I too rolled my own, and while trivial to create, it's always made me uneasy. If there's a bug, I won't know about it; Amazon SES will reject the emails if they're sent all at once, or perhaps the calls won't be made at all.

I ended up doing a little status page for my newsletter; I set it up to auto refresh in Opera, each one of of the refreshes sends 10 emails, and prints their statuses/destination/titles as they go (it's also rate limited in memcached). I chuck that the laptop or a third monitor and leave it for a couple of hours, keeping an eye on it as it goes.

Using something off the shelf I could trust would be much nicer.


Incidentally, Amazon SES has limits on how many mails you can send a second - even after your account is confirmed by them. You can see this limit on your control panel. Mine shows around 5 mails per second.

So you will have to add some kind of throttling to make it work.

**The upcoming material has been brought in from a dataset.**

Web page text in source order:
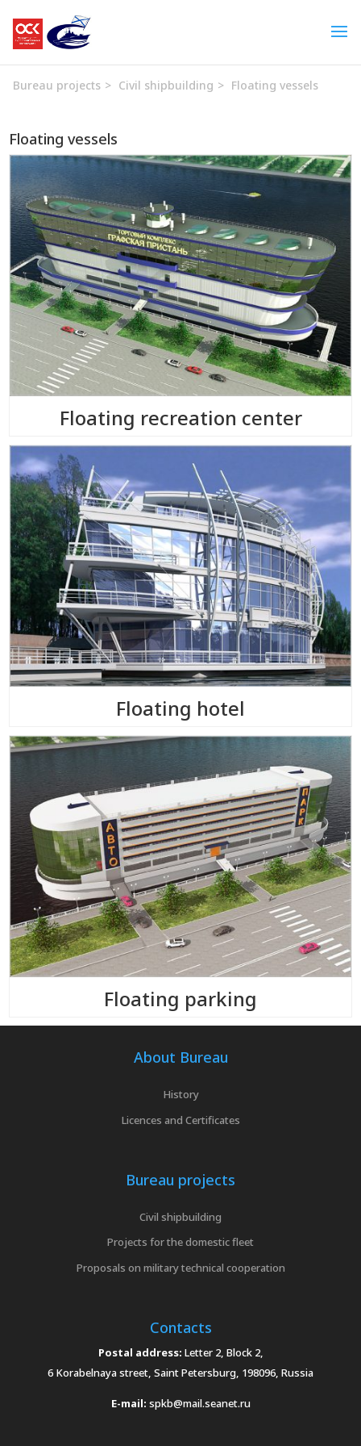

Yep, which was a big reason why I did it the way it was. I was paranoid that I'd make a slip up in the throttling code and send too many emails (I guess they actually check it over a 10 or 60 second window), and the rest of the batch wouldn't go through properly.


It sounds to me like you need an email list server.


If you do decide to go the Ruby on Rails route, you might want to check out the ar_mailer gem as I believe it does _exactly_ what you're requesting.

https://github.com/adzap/ar_mailer


Just move your code to a register_shutdown_function() call and it will execute after the output has been sent, but without having to deal with forking a background PHP process or running out-of-context.


Rather than doing this using a queue in the webapp, why not let the on-host mailserver handle it for you?